# Snake & Cactus travel rod



## CoastalBent (Aug 3, 2006)

This is a 3 piece travel rod built on a 7' St. Croix 2SW70MF3 blank. The lighting was all wrong for these pics, so the colors don't really show well. This is the new green cactus material from Turn-tex. It's a dark green with metallic copper swirled in. The tiger wrap is black and tan on bottom with Gudebrod black & green classic twist on top. Castaway reel reat from Swampland, decals from Golden Touch, western diamondback rattlesnake skin, Fuji ICLNSG titanium guides, recoil hook keeper. I went ahead and threw in a St. Croix travel case for this one too. I'm looking forward to seeing what this one catches... It's going to be hitting some remote locations for sure...


----------



## fishin styx (Jun 30, 2009)

that is an awesome rod sir. Just beautiful


----------



## ellisredfish (Jul 5, 2005)

As always, beautiful piece of work.

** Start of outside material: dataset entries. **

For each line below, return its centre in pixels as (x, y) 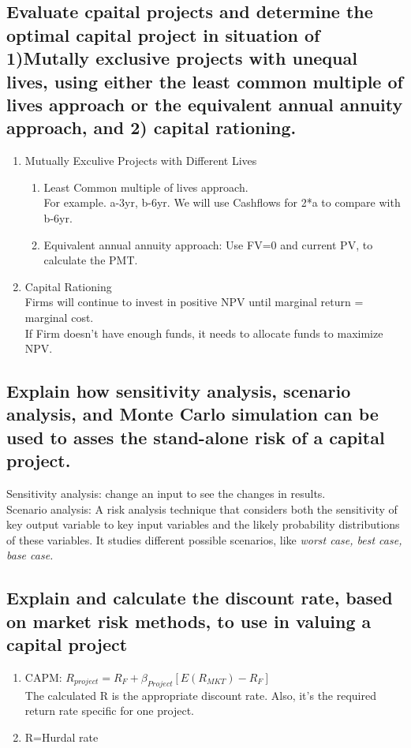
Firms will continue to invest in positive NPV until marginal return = (194, 302)
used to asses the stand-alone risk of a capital (196, 437)
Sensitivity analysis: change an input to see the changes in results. (166, 494)
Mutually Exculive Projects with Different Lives (141, 161)
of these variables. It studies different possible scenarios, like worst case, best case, (204, 539)
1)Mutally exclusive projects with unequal (182, 58)
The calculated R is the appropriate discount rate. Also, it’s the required (200, 695)
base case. (30, 555)
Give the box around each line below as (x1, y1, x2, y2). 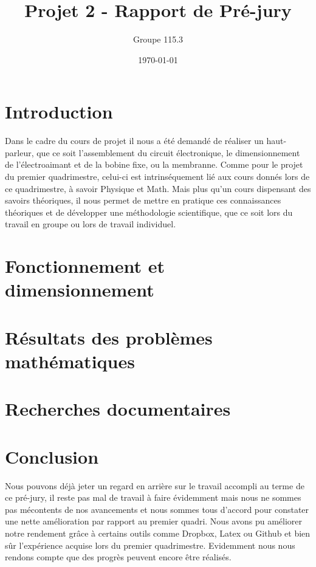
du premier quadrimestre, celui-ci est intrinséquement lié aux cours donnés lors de (5, 170, 310, 183)
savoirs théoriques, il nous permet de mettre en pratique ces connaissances (5, 194, 281, 207)
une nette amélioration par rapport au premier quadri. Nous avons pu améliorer (5, 515, 302, 527)
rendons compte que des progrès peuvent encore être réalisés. (5, 551, 232, 563)
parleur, (5, 146, 34, 159)
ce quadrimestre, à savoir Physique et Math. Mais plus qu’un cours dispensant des (5, 182, 311, 194)
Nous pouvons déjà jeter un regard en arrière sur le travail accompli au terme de (5, 479, 304, 492)
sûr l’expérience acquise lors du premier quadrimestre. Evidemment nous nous (5, 538, 295, 551)

I like how you swelled the rear grip. I just received a white Castaway blank from Lance that I will make a grip for it like that. Question: Does the cactus material come in a block and you turn it or does the company make them like that for you?


----------



## saltshaker1 (Feb 15, 2008)

fishin styx said:


> that is an awesome rod sir. Just beautiful


:cheers:


----------



## CoastalBent (Aug 3, 2006)

ellisredfish said:


> Question: Does the cactus material come in a block and you turn it or does the company make them like that for you?

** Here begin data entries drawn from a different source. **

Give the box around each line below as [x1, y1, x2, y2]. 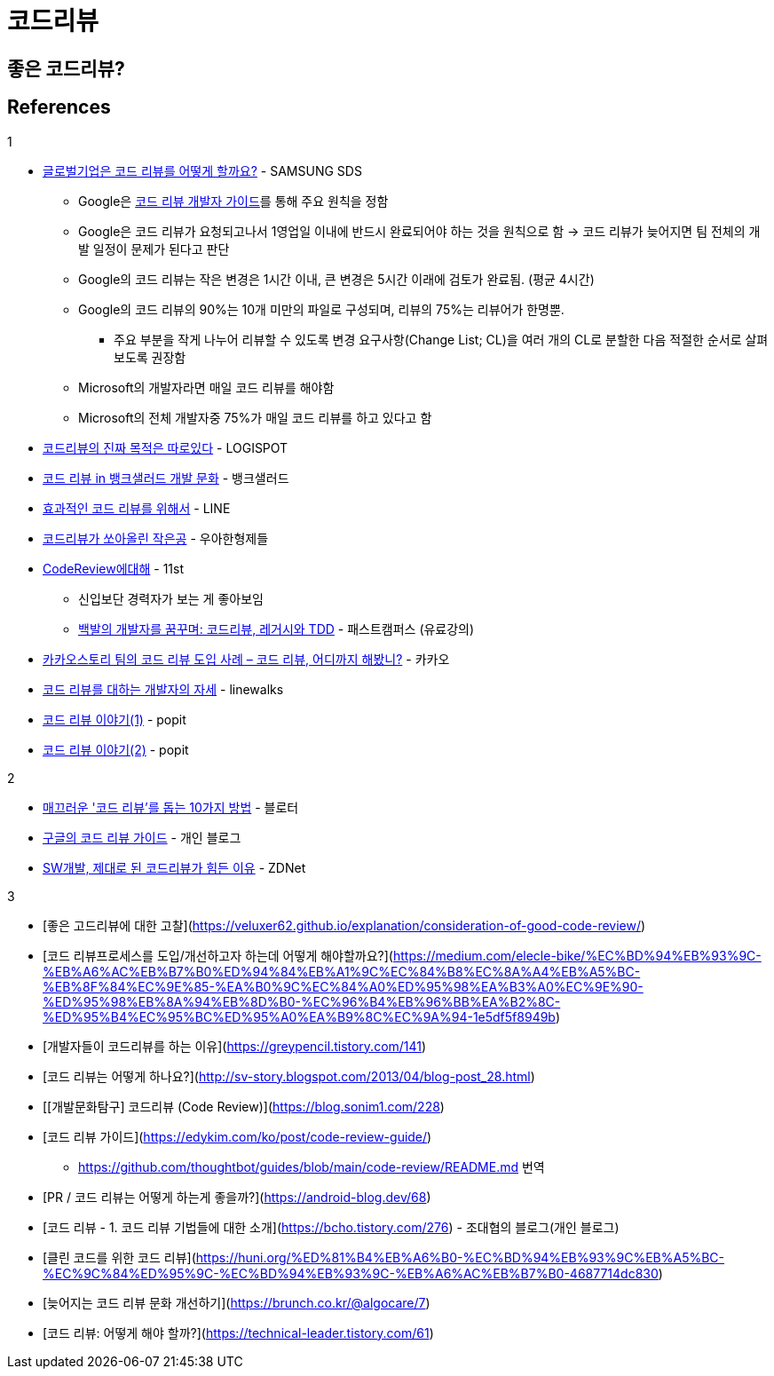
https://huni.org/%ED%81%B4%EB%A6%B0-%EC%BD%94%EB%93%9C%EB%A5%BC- [195, 1249, 725, 1265]
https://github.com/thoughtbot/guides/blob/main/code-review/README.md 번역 [78, 1159, 545, 1174]
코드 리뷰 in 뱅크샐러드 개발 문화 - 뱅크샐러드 [43, 470, 289, 486]
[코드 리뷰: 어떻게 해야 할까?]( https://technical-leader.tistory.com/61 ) [43, 1325, 434, 1340]
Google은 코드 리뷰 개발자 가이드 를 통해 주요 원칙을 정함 [78, 193, 389, 209]
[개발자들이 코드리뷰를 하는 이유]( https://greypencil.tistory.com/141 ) [43, 1038, 427, 1054]
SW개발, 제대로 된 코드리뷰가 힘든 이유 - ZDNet [43, 859, 306, 875]
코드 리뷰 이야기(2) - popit [43, 741, 189, 757]

Thanks Ellis! That material comes in blocks. I shape it on the lathe and finish it with CA and micromesh.


----------



## patfatdaddy (May 29, 2004)

You do great work my friend.
Pat


----------



## mad marlin (Jan 17, 2008)

k..awesome work , need to learn how to do the cactus thing.


----------



## Wafflejaw (Jun 15, 2010)

Super clean Kyle..Your work is always super sharp looking!


----------



## FishBone (Oct 11, 2004)

Very nice work.


----------



## YAKNTX (Jun 6, 2010)

Came out great Kyle


----------



## pg542 (Oct 9, 2006)

Nice work Kyle, as usual! St. Croix is good stuff and considering the quality, not overpriced IMO. The green/black classic twist is getting hard to find, as are all the classic twists. i sourced some about a year ago (all the color combos) and have been hoarding them ever since. lol. Anybody else making the color on black threads anymore? Again, great work, Mr. Rice will be stoked....


----------



## oldguy (Jul 8, 2009)

Nice job love the butt grip


----------



## closingtime (Aug 5, 2006)

Very nice! Liking the green cactus.


----------



## Jrob78 (Jun 13, 2010)

Awesome rod!


----------



## ellisredfish (Jul 5, 2005)

Thanks for the response, Kyle. I will never build one like that but nevertheless curious.


----------



## Javadrinker (Feb 13, 2008)

Another great one!


----------



## Goags (May 28, 2004)

Beautiful job, as always, Kyle! What does Mr. Rice have in mind for it?


----------



## CoastalBent (Aug 3, 2006)

Goags said:


> What does Mr. Rice have in mind for it?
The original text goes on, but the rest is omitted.